§ **WORK INSTRUCTION**
Give the entries back exactly as they stand, but without pictures.
==========
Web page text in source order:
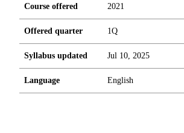
Course offered 2021
Offered quarter 1Q
Syllabus updated Jul 10, 2025
Language English
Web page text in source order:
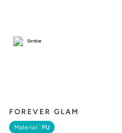
FOREVER GLAM
Material : PU
Similar
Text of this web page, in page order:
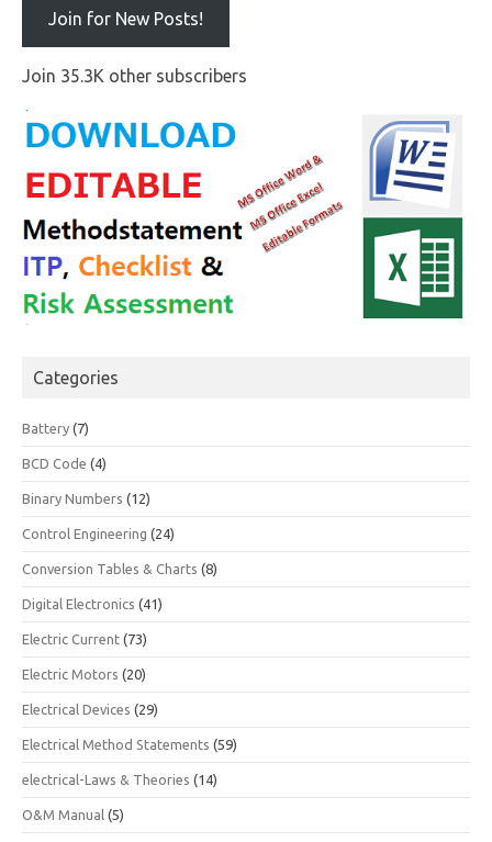
Join for New Posts!
Join 35.3K other subscribers
Categories
Battery (7)
BCD Code (4)
Binary Numbers (12)
Control Engineering (24)
Conversion Tables & Charts (8)
Digital Electronics (41)
Electric Current (73)
Electric Motors (20)
Electrical Devices (29)
Electrical Method Statements (59)
electrical-Laws & Theories (14)
O&M Manual (5)
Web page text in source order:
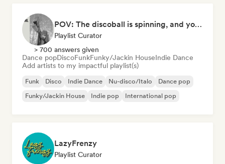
==========
§ **WRITTEN SOLUTION**
Web page text in source order:
Course offered 2021
Offered quarter 1Q
Syllabus updated Jul 10, 2025
Language English
Web page text in source order:
FOREVER GLAM
Material : PU
Similar
Text of this web page, in page order:
Join for New Posts!
Join 35.3K other subscribers
Categories
Battery (7)
BCD Code (4)
Binary Numbers (12)
Control Engineering (24)
Conversion Tables & Charts (8)
Digital Electronics (41)
Electric Current (73)
Electric Motors (20)
Electrical Devices (29)
Electrical Method Statements (59)
electrical-Laws & Theories (14)
O&M Manual (5)
Web page text in source order:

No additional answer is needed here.